Ближе к вечеру, когда спала дневная жара, Гильема позвала к себе хозяйка замка.
— Так жарко сегодня… — Агнес приветливо улыбнулась. — Пойдемте, я покажу вам наш родник, это недалеко… вниз по склону. Вам стоит захватить кувшин, вода там необычайно хороша.
Они спустились к источнику, вокруг которого зеленела небольшая рощица.
— Ваше величество… — Агнес склонилась в почтительном поклоне.
— Тибор… — Гильем не знал, что и ответить.
— Меня зовут Кроа, ваше величество.
— Пусть так.
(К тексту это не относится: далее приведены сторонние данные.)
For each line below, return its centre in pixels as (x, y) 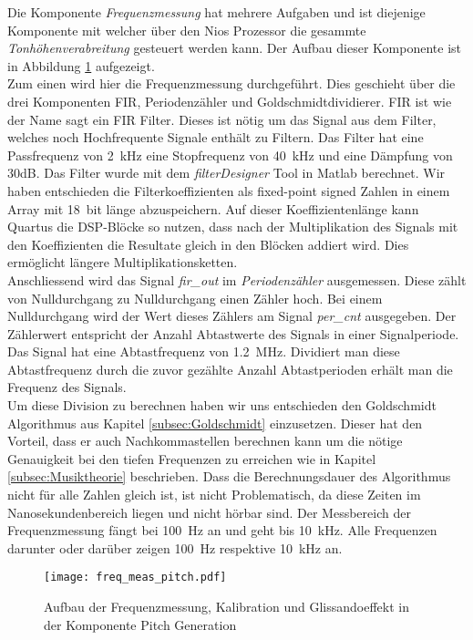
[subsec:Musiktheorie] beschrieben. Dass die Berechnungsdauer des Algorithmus (229, 476)
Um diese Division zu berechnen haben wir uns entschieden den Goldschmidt (222, 405)
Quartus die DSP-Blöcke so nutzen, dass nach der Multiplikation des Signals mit (233, 227)
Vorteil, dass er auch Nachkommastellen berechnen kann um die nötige (205, 441)
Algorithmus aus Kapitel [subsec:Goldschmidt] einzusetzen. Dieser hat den (215, 423)
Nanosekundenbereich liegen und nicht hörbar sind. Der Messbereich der (209, 512)
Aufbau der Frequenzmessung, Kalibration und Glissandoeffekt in (226, 607)
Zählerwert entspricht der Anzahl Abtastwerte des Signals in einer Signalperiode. (233, 333)
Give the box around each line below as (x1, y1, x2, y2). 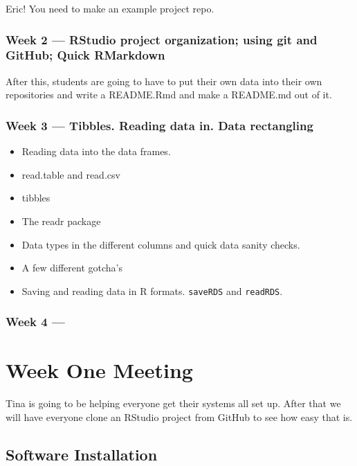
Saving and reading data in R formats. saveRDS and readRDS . (21, 283, 283, 298)
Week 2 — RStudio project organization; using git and (6, 30, 318, 48)
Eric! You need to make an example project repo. (6, 1, 214, 15)
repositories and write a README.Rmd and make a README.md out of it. (6, 87, 332, 102)
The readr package (21, 213, 101, 228)
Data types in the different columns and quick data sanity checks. (21, 237, 300, 251)
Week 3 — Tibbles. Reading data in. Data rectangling (6, 116, 313, 134)
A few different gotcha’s (21, 260, 122, 275)
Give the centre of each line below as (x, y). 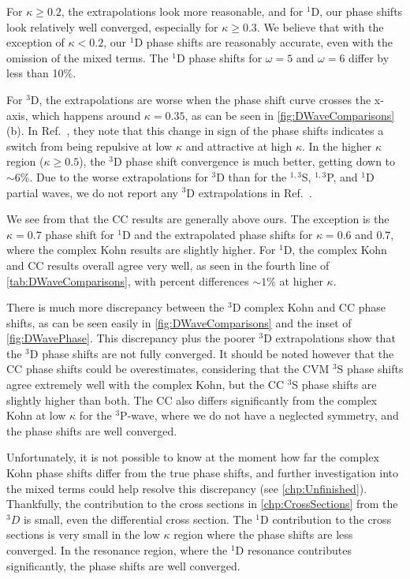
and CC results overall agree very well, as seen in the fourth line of (168, 265)
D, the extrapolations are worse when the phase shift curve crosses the (201, 99)
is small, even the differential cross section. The (138, 519)
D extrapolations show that (330, 338)
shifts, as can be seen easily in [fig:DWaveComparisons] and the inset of (179, 322)
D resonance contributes (293, 550)
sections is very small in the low (83, 534)
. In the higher (337, 146)
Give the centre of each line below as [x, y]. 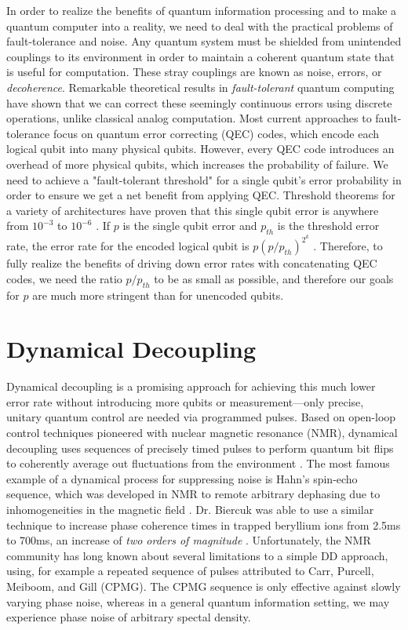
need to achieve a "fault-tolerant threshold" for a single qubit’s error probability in [204, 179]
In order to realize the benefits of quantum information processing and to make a [202, 10]
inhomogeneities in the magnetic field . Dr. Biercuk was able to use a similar [190, 510]
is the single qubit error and [190, 226]
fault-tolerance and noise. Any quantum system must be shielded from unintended [204, 41]
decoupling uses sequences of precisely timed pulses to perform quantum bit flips [200, 448]
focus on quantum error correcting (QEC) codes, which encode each [216, 133]
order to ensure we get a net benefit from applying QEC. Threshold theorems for [201, 195]
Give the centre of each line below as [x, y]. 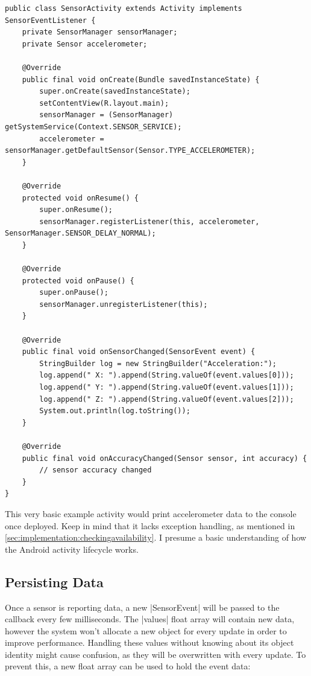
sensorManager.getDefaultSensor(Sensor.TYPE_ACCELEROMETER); [130, 151]
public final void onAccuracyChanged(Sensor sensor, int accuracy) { [165, 458]
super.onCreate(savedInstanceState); [115, 92]
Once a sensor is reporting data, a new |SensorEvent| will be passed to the [142, 607]
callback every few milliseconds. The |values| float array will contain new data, [150, 619]
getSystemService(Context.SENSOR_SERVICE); [93, 127]
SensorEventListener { [50, 20]
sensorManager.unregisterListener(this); [124, 304]
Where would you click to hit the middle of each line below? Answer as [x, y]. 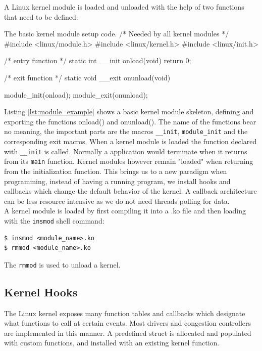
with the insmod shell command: [54, 220]
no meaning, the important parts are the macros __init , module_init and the [126, 131]
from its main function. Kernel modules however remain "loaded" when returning [129, 161]
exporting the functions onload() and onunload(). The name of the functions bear [130, 121]
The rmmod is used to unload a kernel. [62, 264]
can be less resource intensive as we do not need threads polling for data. [117, 201]
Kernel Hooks [41, 292]
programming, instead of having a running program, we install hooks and [117, 181]
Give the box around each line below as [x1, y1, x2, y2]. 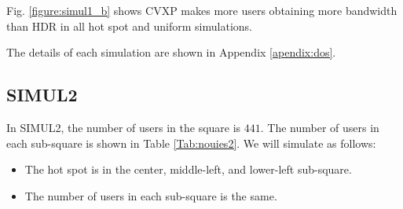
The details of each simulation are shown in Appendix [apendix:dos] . [6, 44, 336, 60]
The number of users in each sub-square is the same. [24, 187, 277, 203]
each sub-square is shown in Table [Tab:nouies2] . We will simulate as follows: [6, 134, 376, 151]
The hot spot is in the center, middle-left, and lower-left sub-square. [24, 161, 352, 178]
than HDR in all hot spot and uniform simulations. [6, 17, 252, 34]
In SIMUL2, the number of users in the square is [6, 119, 241, 135]
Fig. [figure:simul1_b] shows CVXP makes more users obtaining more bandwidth [6, 2, 398, 18]
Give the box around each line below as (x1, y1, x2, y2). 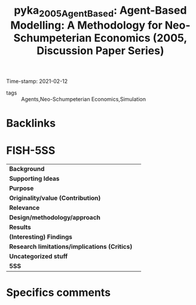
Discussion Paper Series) (36, 44, 164, 57)
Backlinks (6, 116, 56, 130)
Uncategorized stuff (9, 252, 68, 260)
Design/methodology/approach (9, 213, 100, 221)
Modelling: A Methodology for (10, 19, 163, 32)
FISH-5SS (6, 144, 56, 157)
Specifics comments (6, 286, 111, 300)
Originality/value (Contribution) (9, 194, 101, 202)
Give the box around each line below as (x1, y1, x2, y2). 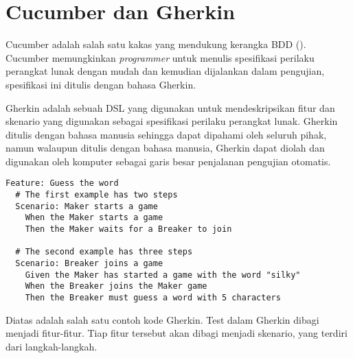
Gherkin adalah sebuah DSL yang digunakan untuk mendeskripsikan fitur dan (5, 100, 335, 115)
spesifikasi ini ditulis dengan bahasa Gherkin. (5, 77, 196, 91)
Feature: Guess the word (5, 178, 119, 189)
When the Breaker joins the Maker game (25, 281, 207, 291)
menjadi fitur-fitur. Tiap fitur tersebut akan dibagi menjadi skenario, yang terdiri (5, 326, 348, 340)
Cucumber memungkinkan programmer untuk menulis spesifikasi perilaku (5, 50, 315, 64)
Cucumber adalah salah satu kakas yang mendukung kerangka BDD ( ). (5, 37, 306, 51)
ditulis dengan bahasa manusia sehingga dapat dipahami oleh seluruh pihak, (5, 127, 327, 141)
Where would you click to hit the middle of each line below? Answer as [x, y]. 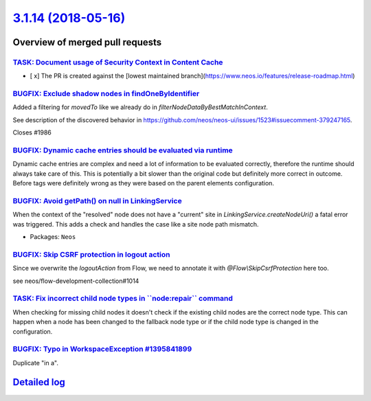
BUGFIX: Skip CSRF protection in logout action [92, 254]
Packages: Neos [53, 237]
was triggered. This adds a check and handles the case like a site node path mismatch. [136, 224]
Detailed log [39, 382]
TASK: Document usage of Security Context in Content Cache [118, 62]
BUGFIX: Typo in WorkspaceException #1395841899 [102, 349]
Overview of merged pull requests [87, 42]
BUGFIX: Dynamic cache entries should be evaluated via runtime [123, 150]
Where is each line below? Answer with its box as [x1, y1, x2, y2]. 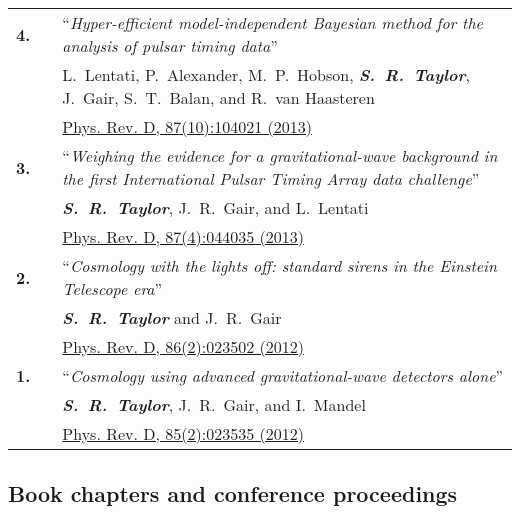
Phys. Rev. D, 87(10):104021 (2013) [62, 115, 312, 138]
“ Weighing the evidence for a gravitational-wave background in [62, 144, 498, 167]
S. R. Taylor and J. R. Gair [62, 306, 282, 329]
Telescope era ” [62, 277, 163, 300]
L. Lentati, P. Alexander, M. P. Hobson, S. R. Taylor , [62, 63, 470, 86]
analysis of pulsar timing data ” [62, 34, 278, 57]
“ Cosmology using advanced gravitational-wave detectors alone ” [62, 364, 504, 387]
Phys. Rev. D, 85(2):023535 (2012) [62, 422, 304, 445]
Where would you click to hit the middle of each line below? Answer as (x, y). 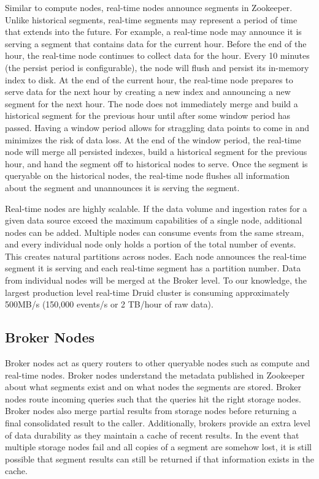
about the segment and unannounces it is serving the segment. (122, 187)
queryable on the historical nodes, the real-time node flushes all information (148, 175)
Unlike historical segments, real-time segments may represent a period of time (151, 19)
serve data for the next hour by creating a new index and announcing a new (148, 92)
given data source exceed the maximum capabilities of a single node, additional (154, 220)
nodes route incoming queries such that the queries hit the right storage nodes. (153, 398)
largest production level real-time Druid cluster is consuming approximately (147, 292)
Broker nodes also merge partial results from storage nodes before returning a (151, 411)
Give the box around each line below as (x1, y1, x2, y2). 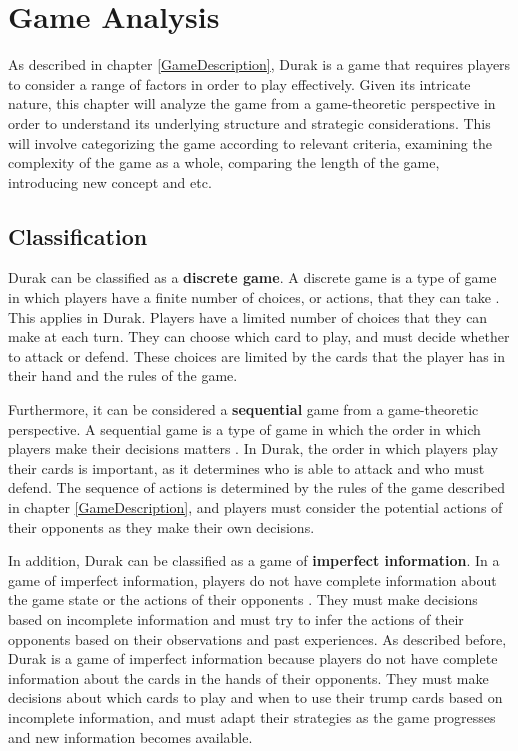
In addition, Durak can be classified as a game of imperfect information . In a (8, 550, 500, 571)
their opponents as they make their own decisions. (8, 516, 315, 537)
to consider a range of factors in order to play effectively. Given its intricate (8, 73, 471, 94)
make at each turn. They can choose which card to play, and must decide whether (8, 326, 510, 347)
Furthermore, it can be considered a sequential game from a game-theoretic (8, 399, 479, 420)
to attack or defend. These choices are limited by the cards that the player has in (8, 345, 506, 366)
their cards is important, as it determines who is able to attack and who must (8, 457, 485, 478)
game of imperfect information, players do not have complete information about (8, 569, 497, 590)
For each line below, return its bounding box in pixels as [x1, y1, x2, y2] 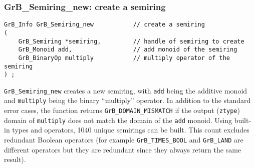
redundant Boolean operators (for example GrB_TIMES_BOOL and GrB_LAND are [4, 134, 243, 145]
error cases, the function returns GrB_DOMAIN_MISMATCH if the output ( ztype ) [4, 105, 240, 115]
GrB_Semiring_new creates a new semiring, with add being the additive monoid [4, 85, 247, 95]
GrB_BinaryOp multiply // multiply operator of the [18, 54, 230, 61]
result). [4, 154, 26, 164]
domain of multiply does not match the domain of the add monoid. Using [4, 114, 232, 125]
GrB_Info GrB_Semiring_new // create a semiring [4, 21, 205, 28]
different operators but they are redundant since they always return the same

Для меня ты — Тибор. И я не король для тебя. — трубадур приподнял лицо Агнес, всмотрелся в голубые, безмятежно печальные глаза… и обнял ее так крепко, что она тихо ахнула.
Они простояли так долго… пока Гильем не почувствовал, как горячие иголочки не начинают сладко покалывать его грудь. Тогда он резко отстранил от себя ту, которую хотел бы видеть и чувствовать вечно.
— Моя любовь убивает… — с горечью вымолвил Гильем. — Я уйду, Тибор.
— Ты ушел из дома… из Омела… из Адских Садов… теперь уходишь отсюда… — она протянула руку и ласково провела пальцами по губам трубадура. — Ты обрек себя на вечное странствие… песня и дорога.
— Я трубадур… — грустно улыбнувшись, сказал Гильем. — Это моя судьба.